(Beginning of SUPPLIED MATERIAL)

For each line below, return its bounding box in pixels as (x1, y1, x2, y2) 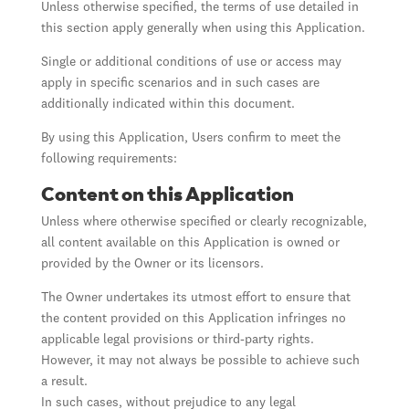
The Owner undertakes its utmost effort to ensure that (40, 291, 351, 304)
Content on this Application (40, 178, 294, 206)
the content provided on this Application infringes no (40, 312, 346, 325)
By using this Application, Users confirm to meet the (40, 131, 341, 144)
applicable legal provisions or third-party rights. (40, 333, 314, 346)
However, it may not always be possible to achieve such (40, 354, 360, 367)
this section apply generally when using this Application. (40, 22, 365, 35)
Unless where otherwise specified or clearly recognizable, (40, 215, 367, 228)
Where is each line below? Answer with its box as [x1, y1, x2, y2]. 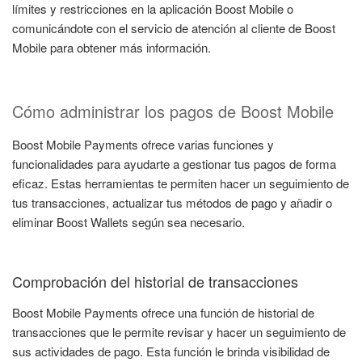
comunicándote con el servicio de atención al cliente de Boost [12, 19, 335, 37]
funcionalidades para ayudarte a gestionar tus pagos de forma [12, 154, 336, 172]
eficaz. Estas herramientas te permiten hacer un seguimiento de [12, 174, 349, 192]
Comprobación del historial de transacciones [12, 271, 298, 293]
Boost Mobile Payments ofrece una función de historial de [12, 303, 314, 321]
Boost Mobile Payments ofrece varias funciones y [12, 135, 274, 153]
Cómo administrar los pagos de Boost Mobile [12, 99, 334, 123]
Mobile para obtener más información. [12, 39, 211, 57]
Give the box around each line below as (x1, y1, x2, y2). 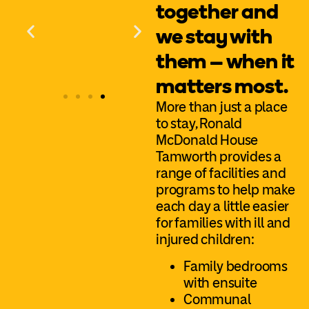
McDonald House (156, 132, 259, 149)
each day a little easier (156, 198, 289, 215)
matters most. (156, 73, 288, 99)
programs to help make (156, 181, 295, 199)
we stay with (156, 23, 272, 50)
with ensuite (183, 274, 257, 291)
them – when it (156, 48, 295, 74)
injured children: (156, 231, 255, 248)
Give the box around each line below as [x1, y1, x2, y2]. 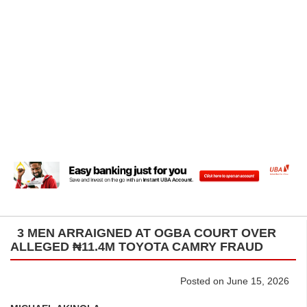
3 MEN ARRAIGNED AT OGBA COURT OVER [17, 225, 276, 240]
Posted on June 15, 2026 [180, 275, 289, 286]
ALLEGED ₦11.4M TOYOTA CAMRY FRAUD [10, 239, 263, 254]

(End of SUPPLIED MATERIAL)

> _PROMPT_
Everything in the listing above must be restated word for word, except the images.

> _YOUR RESPONSE_
For each line below, return its bounding box in pixels as (x1, y1, x2, y2) 
The Owner undertakes its utmost effort to ensure that (40, 291, 351, 304)
Content on this Application (40, 178, 294, 206)
the content provided on this Application infringes no (40, 312, 346, 325)
By using this Application, Users confirm to meet the (40, 131, 341, 144)
applicable legal provisions or third-party rights. (40, 333, 314, 346)
However, it may not always be possible to achieve such (40, 354, 360, 367)
this section apply generally when using this Application. (40, 22, 365, 35)
Unless where otherwise specified or clearly recognizable, (40, 215, 367, 228)
Where is each line below? Answer with its box as [x1, y1, x2, y2]. 
comunicándote con el servicio de atención al cliente de Boost [12, 19, 335, 37]
funcionalidades para ayudarte a gestionar tus pagos de forma [12, 154, 336, 172]
eficaz. Estas herramientas te permiten hacer un seguimiento de [12, 174, 349, 192]
Comprobación del historial de transacciones [12, 271, 298, 293]
Boost Mobile Payments ofrece una función de historial de [12, 303, 314, 321]
Boost Mobile Payments ofrece varias funciones y [12, 135, 274, 153]
Cómo administrar los pagos de Boost Mobile [12, 99, 334, 123]
Mobile para obtener más información. [12, 39, 211, 57]
Give the box around each line below as (x1, y1, x2, y2). 
McDonald House (156, 132, 259, 149)
each day a little easier (156, 198, 289, 215)
matters most. (156, 73, 288, 99)
programs to help make (156, 181, 295, 199)
we stay with (156, 23, 272, 50)
with ensuite (183, 274, 257, 291)
them – when it (156, 48, 295, 74)
injured children: (156, 231, 255, 248)
Give the box around each line below as [x1, y1, x2, y2]. 
3 MEN ARRAIGNED AT OGBA COURT OVER [17, 225, 276, 240]
Posted on June 15, 2026 [180, 275, 289, 286]
ALLEGED ₦11.4M TOYOTA CAMRY FRAUD [10, 239, 263, 254]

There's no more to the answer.